Translation, Migration, & Gender in the Americas, the Transatlantic, & the Transpacific
5-8 Jul 2017 Bordeaux (France)
Female Agents of Population Boosterism: Women's Travel Accounts to Texas during the Early Nineteenth Century
Maki Kodama  1  
1 : Rice University

This presentation examines four women who traveled to the Texas borderland in the early nineteenth century, and considers how they became female agents of population boosterism through their travel accounts. These women, Mary Austin Holley from Connecticut, Matilda C. F. Houstoun from England, Teresa Griffin Vielé from New York, and Elisa Amalie Tvede Waerenskjold from Norway, visited this space between the 1830s to 1850s when the land was in a state of flux.
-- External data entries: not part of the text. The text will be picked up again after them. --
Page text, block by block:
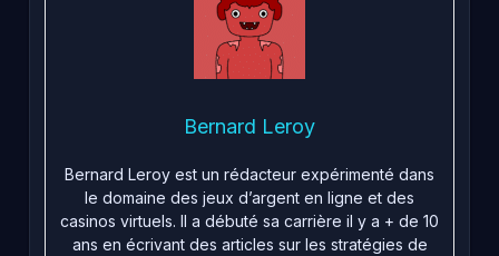
Bernard Leroy
Bernard Leroy est un rédacteur expérimenté dans
le domaine des jeux d’argent en ligne et des
casinos virtuels. Il a débuté sa carrière il y a + de 10
ans en écrivant des articles sur les stratégies de
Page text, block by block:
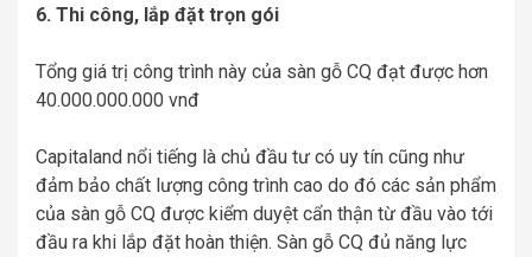
6. Thi công, lắp đặt trọn gói
Tổng giá trị công trình này của sàn gỗ CQ đạt được hơn
40.000.000.000 vnđ
Capitaland nổi tiếng là chủ đầu tư có uy tín cũng như
đảm bảo chất lượng công trình cao do đó các sản phẩm
của sàn gỗ CQ được kiểm duyệt cẩn thận từ đầu vào tới
đầu ra khi lắp đặt hoàn thiện. Sàn gỗ CQ đủ năng lực

The region of what would become Texas won its independence from the Spanish Empire as Mexico in 1824, then later became the Republic of Texas in 1836, and finally annexed by the United States in 1845. Despite its political confusion, however, Texas always remained attractive to settlers precisely because the availability of land to achieve a better living. The land witnessed a sharp rise in its population especially after the establishment of the Republic of Texas. I argue that the observations that these women they wrote in their travel accounts which was later published was written with an intent to demystify Texas and promote settlement. Despite the fact that their visits were made at different times, and having different expectations on what they would see, they wrote their travel account to give a sense to the readers on how Texas was like and how people lived through their writing. Moreover, these women fashioned same ideas of economic benefits and racial superiority while they traveled through and made their observations on Texas. To put it differently, these women arrived in Texas with a similar idea on how a “civilized” space looked like and what to expect from the foreign place. Their publications were written with the intent to encourage white civilized settlers to move to Texas.